Das Boots (I mean, how could a film be about a boot. Like, only one? What use is only one boot? Unless, of course, you had to get your left leg amputated because your circulation has entirely ceased in it. Then you wouldn’t mind only having a single boot. Always assuming it was for the right leg, of course.)

As you may have noticed, I’ve included a photo of Das Boots (with the coathanger, which saved the day) but I refer to my earlier comments about how the camera lies through its teeth because really, my thighs are nothing like as chunky as they look in that photo. Really, they’re not. I’m the first person to put my hand up for fatso thighs, but that picture has distorted them.

Also yesterday, to my great surprise and delight, I got sent two lovely Clinique lip glosses in the post. Superbalm Moisturizing Glosses, to be entirely accurate. One in Currant (09) the other in Ginger (08). Thank you very much, Clinique people! There was a time when most days I’d get sent something delicious in the post, but sadly since I gave up the make-up column, those days are no more. I was delighted and even though the Ginger isn’t really my colour, (I’ll give it to Eileen, it’s very her) the Currant DEFINITELY is. It’s GORGEOUS. Very sheer but a visible hue and not sticky! Yes, between Das Boots and the lipglosses I was looking very well yesterday. It was a lovely day.
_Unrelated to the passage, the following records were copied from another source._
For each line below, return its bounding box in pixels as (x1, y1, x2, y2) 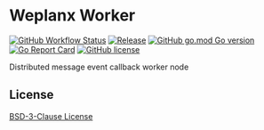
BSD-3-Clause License (9, 110, 93, 121)
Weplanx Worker (9, 5, 136, 26)
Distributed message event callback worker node (9, 61, 189, 72)
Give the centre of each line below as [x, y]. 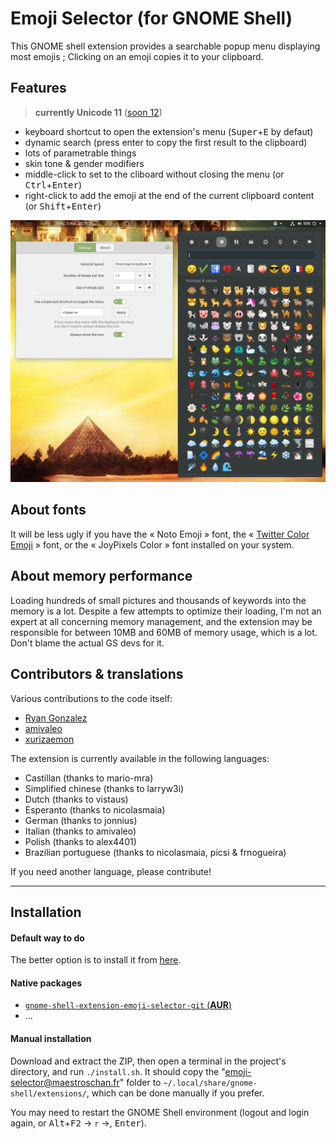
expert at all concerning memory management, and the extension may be [161, 621]
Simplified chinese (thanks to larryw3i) [104, 788]
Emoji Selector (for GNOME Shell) [151, 18]
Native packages [46, 983]
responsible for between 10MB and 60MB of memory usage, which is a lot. [164, 632]
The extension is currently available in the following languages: [140, 758]
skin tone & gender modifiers [84, 163]
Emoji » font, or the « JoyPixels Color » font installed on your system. [152, 544]
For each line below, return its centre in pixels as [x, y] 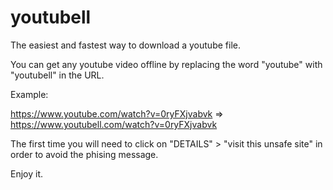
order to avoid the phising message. [84, 154]
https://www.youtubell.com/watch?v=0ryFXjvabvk [114, 124]
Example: [29, 94]
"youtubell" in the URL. [57, 75]
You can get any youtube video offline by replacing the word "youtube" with [166, 64]
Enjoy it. [27, 173]
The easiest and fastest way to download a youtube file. [125, 45]
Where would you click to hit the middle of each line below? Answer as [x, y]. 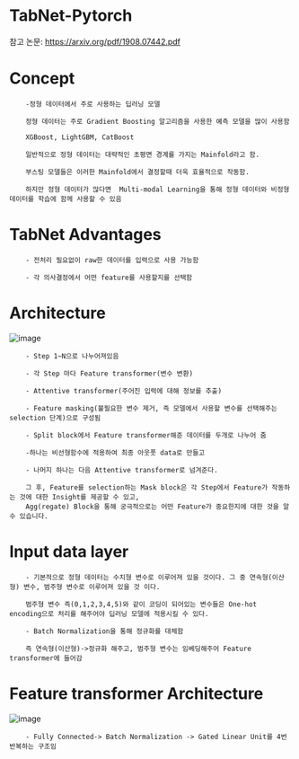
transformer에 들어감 [46, 658]
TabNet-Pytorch [71, 16]
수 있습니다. [29, 516]
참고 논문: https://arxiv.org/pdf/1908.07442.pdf [95, 41]
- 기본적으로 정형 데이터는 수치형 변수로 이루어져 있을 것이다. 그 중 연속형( [149, 577]
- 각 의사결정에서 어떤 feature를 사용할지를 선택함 [109, 278]
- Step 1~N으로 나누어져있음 [72, 356]
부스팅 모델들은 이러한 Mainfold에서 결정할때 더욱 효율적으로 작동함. [137, 172]
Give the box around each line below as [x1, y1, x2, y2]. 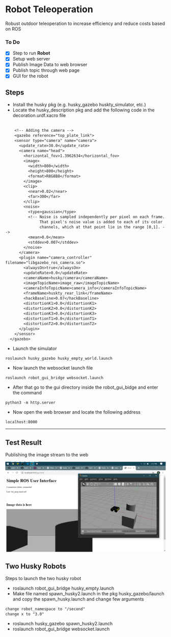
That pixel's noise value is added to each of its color [39, 220, 163, 225]
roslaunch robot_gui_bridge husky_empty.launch [12, 585, 115, 591]
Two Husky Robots [5, 562, 66, 570]
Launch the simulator [12, 345, 57, 352]
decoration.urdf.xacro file [12, 112, 66, 119]
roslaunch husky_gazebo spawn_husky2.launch [12, 620, 113, 626]
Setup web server [12, 56, 50, 62]
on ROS [5, 25, 21, 32]
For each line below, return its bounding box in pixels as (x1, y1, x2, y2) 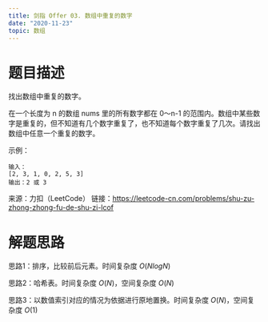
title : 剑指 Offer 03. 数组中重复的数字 (8, 11, 133, 20)
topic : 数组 (8, 26, 46, 34)
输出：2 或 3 (8, 179, 47, 187)
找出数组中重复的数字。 (8, 91, 86, 101)
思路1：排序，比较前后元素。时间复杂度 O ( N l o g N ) (8, 261, 171, 271)
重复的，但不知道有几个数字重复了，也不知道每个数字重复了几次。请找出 (22, 119, 261, 128)
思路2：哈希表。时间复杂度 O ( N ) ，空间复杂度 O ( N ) (8, 278, 174, 288)
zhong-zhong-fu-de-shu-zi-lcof (8, 203, 114, 212)
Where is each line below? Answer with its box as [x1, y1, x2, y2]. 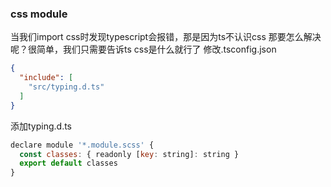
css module [10, 7, 68, 21]
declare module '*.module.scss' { [10, 140, 155, 150]
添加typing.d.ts [10, 120, 73, 132]
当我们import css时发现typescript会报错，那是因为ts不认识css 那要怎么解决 [10, 31, 322, 43]
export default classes [19, 158, 118, 169]
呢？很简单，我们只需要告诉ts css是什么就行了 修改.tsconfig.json [10, 43, 277, 56]
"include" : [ [19, 73, 74, 83]
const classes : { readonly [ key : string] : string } [19, 149, 240, 159]
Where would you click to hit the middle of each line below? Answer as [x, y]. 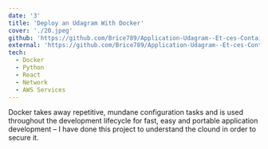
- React [28, 75]
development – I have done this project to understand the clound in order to [132, 129]
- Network [32, 82]
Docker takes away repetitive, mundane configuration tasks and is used [126, 112]
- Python [30, 68]
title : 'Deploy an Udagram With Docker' [77, 23]
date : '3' [25, 16]
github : [21, 38]
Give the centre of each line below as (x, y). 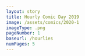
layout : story (23, 11)
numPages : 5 (20, 44)
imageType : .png (26, 28)
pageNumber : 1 (23, 33)
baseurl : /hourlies (30, 38)
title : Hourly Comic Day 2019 (43, 17)
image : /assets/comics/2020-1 (43, 22)
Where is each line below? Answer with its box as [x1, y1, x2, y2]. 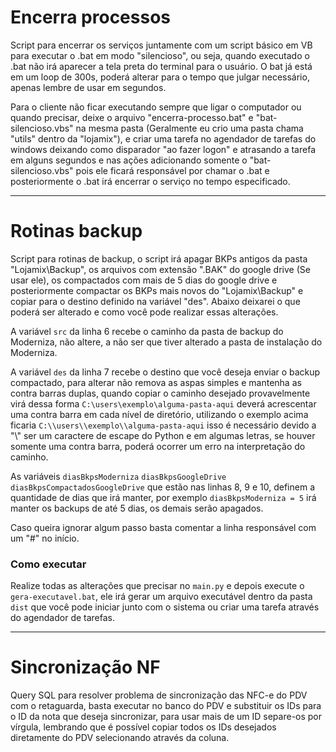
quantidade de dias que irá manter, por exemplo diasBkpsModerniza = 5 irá [10, 491, 317, 503]
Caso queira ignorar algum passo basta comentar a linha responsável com [10, 521, 317, 533]
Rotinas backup [10, 220, 143, 243]
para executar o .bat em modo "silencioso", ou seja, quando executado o [10, 49, 310, 61]
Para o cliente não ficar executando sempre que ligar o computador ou [10, 101, 302, 113]
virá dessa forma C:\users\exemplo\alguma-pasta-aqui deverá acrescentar [10, 397, 317, 410]
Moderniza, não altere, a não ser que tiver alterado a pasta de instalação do [10, 336, 323, 348]
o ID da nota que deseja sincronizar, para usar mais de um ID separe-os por [10, 711, 323, 723]
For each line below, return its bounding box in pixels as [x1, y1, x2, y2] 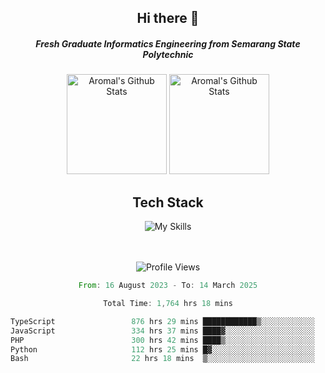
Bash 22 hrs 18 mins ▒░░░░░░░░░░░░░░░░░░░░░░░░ [10, 354, 315, 364]
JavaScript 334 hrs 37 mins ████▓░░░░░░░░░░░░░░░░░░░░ [10, 326, 315, 336]
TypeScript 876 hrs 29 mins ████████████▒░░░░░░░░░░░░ [10, 316, 315, 326]
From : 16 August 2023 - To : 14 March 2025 [78, 281, 258, 291]
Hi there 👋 [136, 10, 200, 27]
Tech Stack [132, 194, 204, 211]
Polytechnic [142, 48, 194, 60]
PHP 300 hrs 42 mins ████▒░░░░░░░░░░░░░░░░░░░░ [10, 335, 315, 345]
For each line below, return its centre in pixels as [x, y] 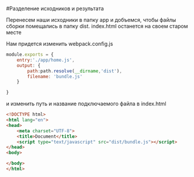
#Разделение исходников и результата [55, 9]
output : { [29, 65]
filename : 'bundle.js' [55, 76]
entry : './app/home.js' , [46, 60]
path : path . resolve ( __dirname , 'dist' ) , [75, 71]
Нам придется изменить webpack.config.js [60, 44]
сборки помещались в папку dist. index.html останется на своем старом [97, 26]
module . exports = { [30, 55]
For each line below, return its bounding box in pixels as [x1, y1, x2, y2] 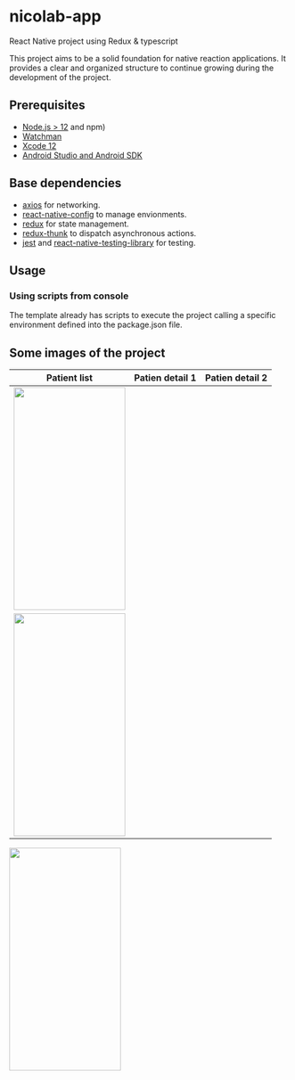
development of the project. [9, 71, 111, 82]
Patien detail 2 [204, 372, 268, 384]
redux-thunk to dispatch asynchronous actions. [21, 227, 197, 238]
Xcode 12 [21, 140, 57, 151]
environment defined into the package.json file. [9, 319, 183, 331]
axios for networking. [21, 199, 101, 210]
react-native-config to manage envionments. [21, 209, 187, 219]
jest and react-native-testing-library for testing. [21, 237, 196, 248]
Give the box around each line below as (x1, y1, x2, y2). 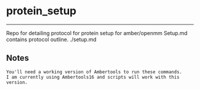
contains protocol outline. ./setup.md (6, 36, 97, 43)
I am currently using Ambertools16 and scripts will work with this (6, 74, 180, 80)
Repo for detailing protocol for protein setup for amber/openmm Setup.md (6, 29, 187, 36)
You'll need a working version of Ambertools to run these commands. (6, 69, 183, 75)
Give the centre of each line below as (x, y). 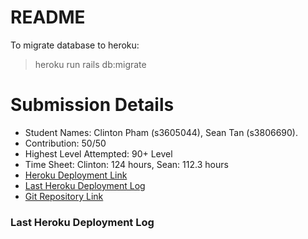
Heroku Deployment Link (76, 175)
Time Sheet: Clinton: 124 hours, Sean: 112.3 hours (126, 164)
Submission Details (92, 105)
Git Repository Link (64, 196)
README (48, 17)
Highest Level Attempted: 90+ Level (98, 153)
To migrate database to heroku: (75, 45)
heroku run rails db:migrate (90, 64)
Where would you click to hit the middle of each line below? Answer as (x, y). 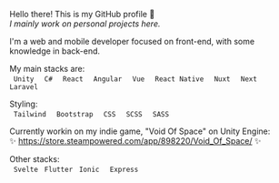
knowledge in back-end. (55, 51)
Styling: (24, 104)
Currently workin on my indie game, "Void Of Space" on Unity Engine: (140, 131)
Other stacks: (35, 159)
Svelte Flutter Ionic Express (76, 169)
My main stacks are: (47, 69)
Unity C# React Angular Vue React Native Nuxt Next (135, 79)
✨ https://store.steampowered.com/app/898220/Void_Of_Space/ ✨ (135, 141)
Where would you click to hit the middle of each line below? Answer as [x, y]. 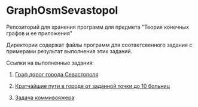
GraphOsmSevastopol [62, 10]
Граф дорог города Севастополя [57, 74]
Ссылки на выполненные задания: [50, 63]
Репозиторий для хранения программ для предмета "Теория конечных [98, 27]
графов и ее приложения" [39, 33]
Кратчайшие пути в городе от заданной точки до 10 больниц [92, 86]
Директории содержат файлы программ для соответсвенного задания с [99, 45]
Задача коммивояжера [45, 97]
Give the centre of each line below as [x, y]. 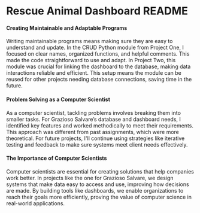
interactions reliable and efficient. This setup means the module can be [94, 73]
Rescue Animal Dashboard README [97, 11]
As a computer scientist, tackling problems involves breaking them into [94, 112]
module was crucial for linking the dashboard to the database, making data [99, 66]
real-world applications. [35, 203]
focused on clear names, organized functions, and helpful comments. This [98, 54]
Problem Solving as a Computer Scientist [58, 99]
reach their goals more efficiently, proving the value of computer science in [99, 197]
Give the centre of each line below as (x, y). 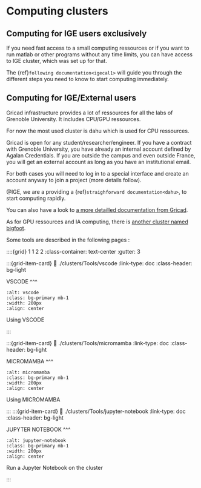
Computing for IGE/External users (71, 98)
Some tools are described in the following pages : (68, 240)
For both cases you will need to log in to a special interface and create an (97, 173)
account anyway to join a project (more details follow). (74, 180)
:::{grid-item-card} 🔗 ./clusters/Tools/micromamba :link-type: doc (88, 343)
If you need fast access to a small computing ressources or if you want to (98, 48)
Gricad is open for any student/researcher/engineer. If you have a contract (99, 142)
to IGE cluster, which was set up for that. (57, 61)
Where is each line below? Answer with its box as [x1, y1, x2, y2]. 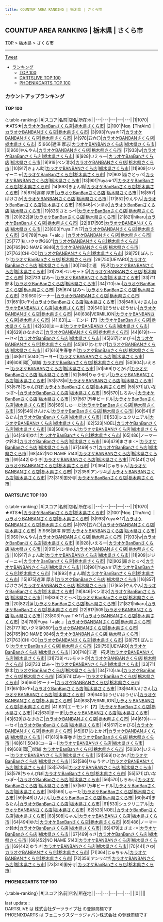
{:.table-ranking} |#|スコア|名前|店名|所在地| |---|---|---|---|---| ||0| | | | [5, 890, 146, 896]
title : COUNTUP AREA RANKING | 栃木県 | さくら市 [5, 7, 102, 12]
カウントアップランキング [5, 93, 65, 100]
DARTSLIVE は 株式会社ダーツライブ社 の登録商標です [5, 906, 113, 911]
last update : [5, 900, 30, 906]
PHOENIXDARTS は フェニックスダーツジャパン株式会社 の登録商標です [5, 912, 148, 918]
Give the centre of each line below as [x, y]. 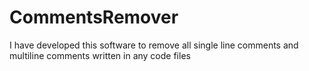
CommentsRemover [94, 17]
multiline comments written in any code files [100, 55]
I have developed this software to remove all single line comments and [154, 45]

So there we are, July. August promises many delights. The Praguers arrive on the 10th and we’ll be going to Lahinch, then Caitríona and Seán arrive on the 24th so hopefully I’ll have things to tell you. Oh yes, I nearly forgot. I went to Hairspray on Sunday night and even though it’s got bad reviews, I enjoyed it IMMENSELY. Very feel-good, everyone so good-looking, wearing beautiful clothes, nice songs, you could do worse. Also, I read a couple of nice books. Rise and Shine by Anna Quindlen, I found it very entertaining and witty and wry and funny and now I want to read everything else she’s written. Also Eat, Pray, Love by Elizabeth Gilbert, such an interesting, comforting book. It was exactly what I needed.

I hope your July wasn’t as dull or as wet as mine. Thank you, as always, for reading this and I hope you have a happy August.